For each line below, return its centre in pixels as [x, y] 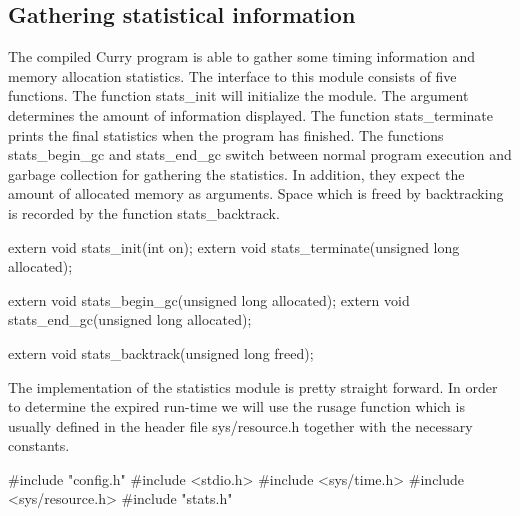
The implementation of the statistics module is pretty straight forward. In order [253, 386]
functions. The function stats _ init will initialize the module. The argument [238, 95]
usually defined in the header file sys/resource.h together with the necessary [240, 425]
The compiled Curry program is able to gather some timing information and [242, 56]
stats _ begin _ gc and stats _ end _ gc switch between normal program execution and [260, 154]
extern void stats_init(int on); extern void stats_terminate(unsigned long [234, 246]
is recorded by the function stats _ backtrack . [144, 212]
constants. [39, 445]
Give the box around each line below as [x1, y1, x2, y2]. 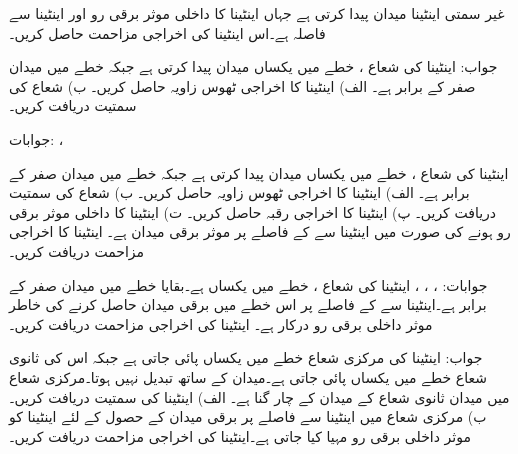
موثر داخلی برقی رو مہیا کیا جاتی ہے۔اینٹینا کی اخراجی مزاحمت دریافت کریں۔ [9, 425, 471, 446]
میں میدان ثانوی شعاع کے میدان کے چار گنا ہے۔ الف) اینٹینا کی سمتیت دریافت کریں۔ [9, 386, 510, 407]
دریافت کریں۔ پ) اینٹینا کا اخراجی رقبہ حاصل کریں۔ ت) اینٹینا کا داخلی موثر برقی [9, 201, 497, 222]
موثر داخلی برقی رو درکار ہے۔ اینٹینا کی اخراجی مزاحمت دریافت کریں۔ [9, 313, 433, 334]
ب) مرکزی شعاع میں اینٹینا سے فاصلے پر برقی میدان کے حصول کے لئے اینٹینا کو [9, 406, 487, 427]
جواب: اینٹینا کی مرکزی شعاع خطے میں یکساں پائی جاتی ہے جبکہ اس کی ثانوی [9, 347, 483, 368]
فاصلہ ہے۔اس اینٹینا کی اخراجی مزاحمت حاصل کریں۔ [9, 22, 326, 43]
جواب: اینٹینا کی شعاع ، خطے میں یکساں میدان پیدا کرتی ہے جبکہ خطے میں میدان [9, 56, 498, 77]
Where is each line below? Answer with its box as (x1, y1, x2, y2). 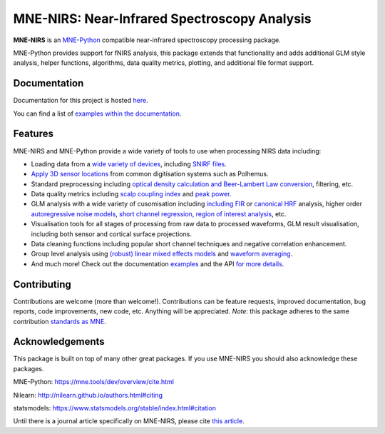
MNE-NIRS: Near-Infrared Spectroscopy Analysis (13, 11, 312, 26)
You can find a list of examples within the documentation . (13, 109, 182, 118)
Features (13, 128, 53, 140)
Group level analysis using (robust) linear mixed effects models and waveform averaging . (31, 250, 293, 258)
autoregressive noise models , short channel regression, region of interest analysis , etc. (31, 209, 287, 218)
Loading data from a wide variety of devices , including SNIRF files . (31, 159, 227, 168)
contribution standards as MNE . (13, 317, 106, 325)
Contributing (13, 278, 71, 291)
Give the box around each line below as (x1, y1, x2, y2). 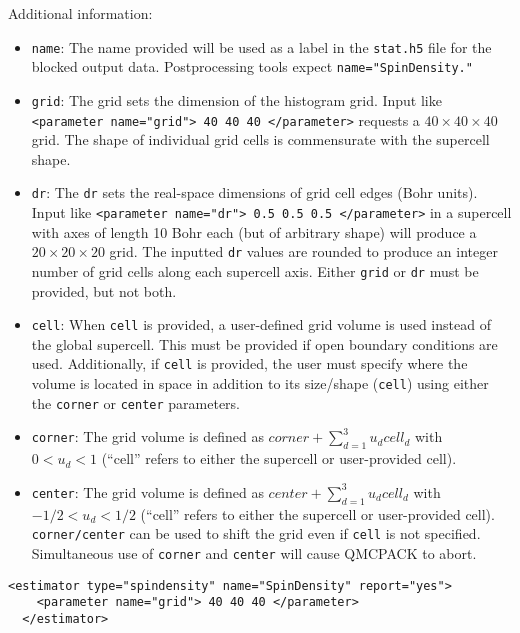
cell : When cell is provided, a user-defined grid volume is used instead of (31, 314, 491, 335)
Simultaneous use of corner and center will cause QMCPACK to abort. (31, 542, 477, 563)
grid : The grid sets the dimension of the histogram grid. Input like (31, 89, 442, 110)
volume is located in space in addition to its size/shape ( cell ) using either (31, 373, 489, 394)
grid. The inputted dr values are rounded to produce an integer (109, 241, 498, 262)
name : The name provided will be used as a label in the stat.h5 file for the (31, 36, 492, 57)
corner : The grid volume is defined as (31, 426, 264, 447)
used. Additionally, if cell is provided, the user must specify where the (31, 353, 468, 374)
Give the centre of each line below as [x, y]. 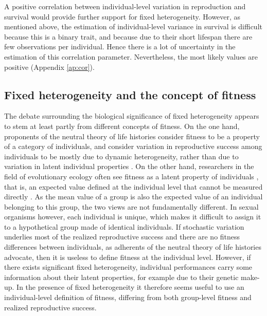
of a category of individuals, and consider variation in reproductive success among [133, 146]
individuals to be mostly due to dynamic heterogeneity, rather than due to [121, 156]
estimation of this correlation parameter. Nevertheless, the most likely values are [131, 56]
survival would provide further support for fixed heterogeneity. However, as [122, 16]
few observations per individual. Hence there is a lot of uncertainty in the [120, 47]
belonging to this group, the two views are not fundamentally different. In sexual [131, 206]
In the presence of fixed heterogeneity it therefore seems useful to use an [130, 287]
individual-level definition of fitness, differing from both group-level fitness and [128, 297]
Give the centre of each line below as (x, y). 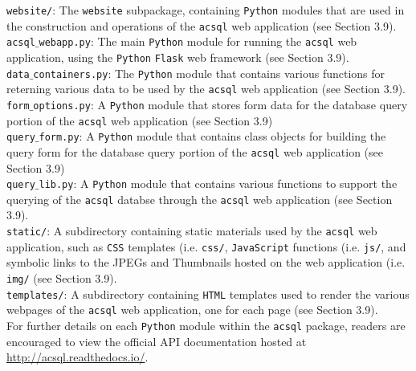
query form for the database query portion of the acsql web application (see (195, 151)
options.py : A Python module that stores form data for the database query (220, 104)
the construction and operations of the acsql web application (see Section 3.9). (202, 25)
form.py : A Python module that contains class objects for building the (212, 136)
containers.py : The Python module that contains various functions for (209, 73)
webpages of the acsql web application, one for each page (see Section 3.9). (192, 310)
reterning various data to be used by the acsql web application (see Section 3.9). (206, 89)
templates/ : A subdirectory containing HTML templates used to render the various (208, 294)
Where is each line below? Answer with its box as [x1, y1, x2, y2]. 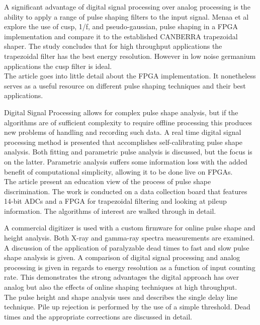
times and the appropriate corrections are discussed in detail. [4, 311, 192, 321]
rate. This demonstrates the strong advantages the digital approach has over [4, 272, 239, 282]
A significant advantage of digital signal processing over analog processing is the [4, 2, 250, 12]
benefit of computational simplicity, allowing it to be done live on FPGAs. [4, 166, 233, 177]
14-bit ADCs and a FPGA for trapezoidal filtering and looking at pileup [4, 196, 227, 206]
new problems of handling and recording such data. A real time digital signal [4, 127, 241, 137]
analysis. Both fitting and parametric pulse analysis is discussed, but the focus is [4, 146, 252, 157]
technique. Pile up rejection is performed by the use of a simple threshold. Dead [4, 301, 250, 312]
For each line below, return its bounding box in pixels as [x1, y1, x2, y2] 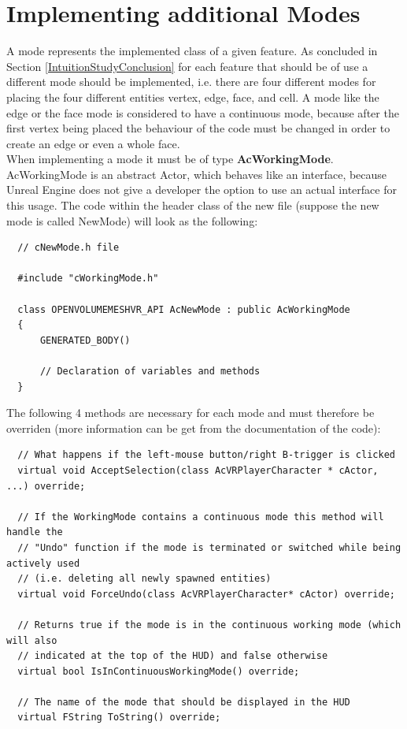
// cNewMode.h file [17, 242, 120, 254]
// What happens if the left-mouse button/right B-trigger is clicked [17, 449, 395, 461]
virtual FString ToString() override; [17, 712, 221, 723]
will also [6, 634, 57, 646]
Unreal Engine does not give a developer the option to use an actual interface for [6, 181, 397, 198]
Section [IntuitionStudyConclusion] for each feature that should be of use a [6, 58, 368, 74]
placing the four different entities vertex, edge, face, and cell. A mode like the [6, 88, 379, 105]
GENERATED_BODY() [39, 334, 131, 346]
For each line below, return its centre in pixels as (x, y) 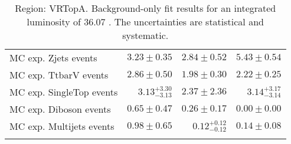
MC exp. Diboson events (60, 109)
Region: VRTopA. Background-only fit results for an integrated (145, 8)
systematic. (145, 35)
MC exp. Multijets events (62, 126)
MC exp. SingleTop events (64, 92)
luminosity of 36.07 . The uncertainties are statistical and (145, 22)
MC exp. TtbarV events (59, 75)
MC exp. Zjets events (53, 58)
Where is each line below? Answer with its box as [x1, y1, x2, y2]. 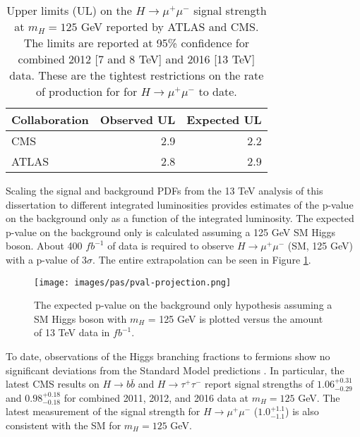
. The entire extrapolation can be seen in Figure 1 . [92, 252, 311, 266]
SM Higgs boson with [34, 311, 127, 326]
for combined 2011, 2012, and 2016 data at [64, 390, 249, 405]
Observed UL [100, 111, 176, 128]
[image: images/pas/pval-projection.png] [34, 277, 232, 288]
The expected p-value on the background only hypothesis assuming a [34, 297, 332, 312]
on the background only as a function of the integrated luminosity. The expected [6, 211, 354, 226]
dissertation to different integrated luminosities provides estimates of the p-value [6, 197, 354, 211]
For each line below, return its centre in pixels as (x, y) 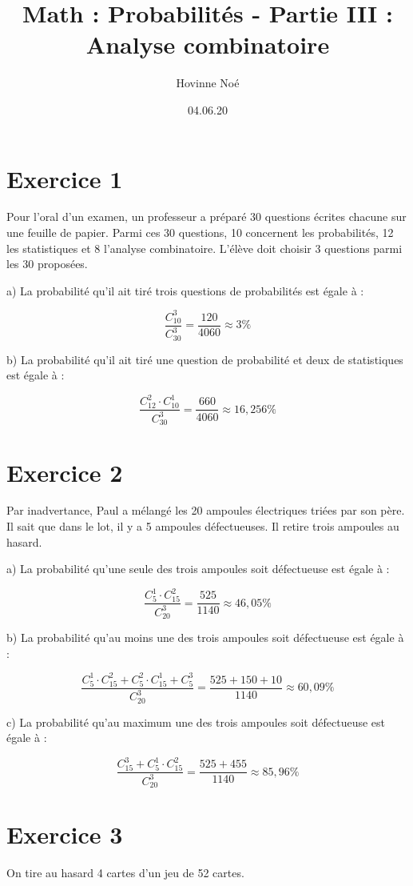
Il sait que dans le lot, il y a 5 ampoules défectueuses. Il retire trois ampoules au (203, 526)
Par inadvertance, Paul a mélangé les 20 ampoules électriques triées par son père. (206, 510)
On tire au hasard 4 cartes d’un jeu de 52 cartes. (125, 873)
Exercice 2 (65, 472)
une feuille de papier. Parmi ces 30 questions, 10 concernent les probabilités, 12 (200, 233)
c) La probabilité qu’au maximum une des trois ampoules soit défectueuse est (196, 722)
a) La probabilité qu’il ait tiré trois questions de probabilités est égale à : (185, 290)
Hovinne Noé (208, 83)

- [EXERCISE] Every line above in the stretch from the one with "usually defined in" through the one with "فاصلہ ہے۔اس اینٹینا" is to be transcribed exactly, ends included. No picture is copied.

- [RESPONSE FOR THIS EXERCISE]
usually defined in the header file sys/resource.h together with the necessary [240, 425]
The compiled Curry program is able to gather some timing information and [242, 56]
stats _ begin _ gc and stats _ end _ gc switch between normal program execution and [260, 154]
extern void stats_init(int on); extern void stats_terminate(unsigned long [234, 246]
is recorded by the function stats _ backtrack . [144, 212]
constants. [39, 445]
Give the box around each line below as [x1, y1, x2, y2]. 
موثر داخلی برقی رو مہیا کیا جاتی ہے۔اینٹینا کی اخراجی مزاحمت دریافت کریں۔ [9, 425, 471, 446]
میں میدان ثانوی شعاع کے میدان کے چار گنا ہے۔ الف) اینٹینا کی سمتیت دریافت کریں۔ [9, 386, 510, 407]
دریافت کریں۔ پ) اینٹینا کا اخراجی رقبہ حاصل کریں۔ ت) اینٹینا کا داخلی موثر برقی [9, 201, 497, 222]
موثر داخلی برقی رو درکار ہے۔ اینٹینا کی اخراجی مزاحمت دریافت کریں۔ [9, 313, 433, 334]
ب) مرکزی شعاع میں اینٹینا سے فاصلے پر برقی میدان کے حصول کے لئے اینٹینا کو [9, 406, 487, 427]
جواب: اینٹینا کی مرکزی شعاع خطے میں یکساں پائی جاتی ہے جبکہ اس کی ثانوی [9, 347, 483, 368]
فاصلہ ہے۔اس اینٹینا کی اخراجی مزاحمت حاصل کریں۔ [9, 22, 326, 43]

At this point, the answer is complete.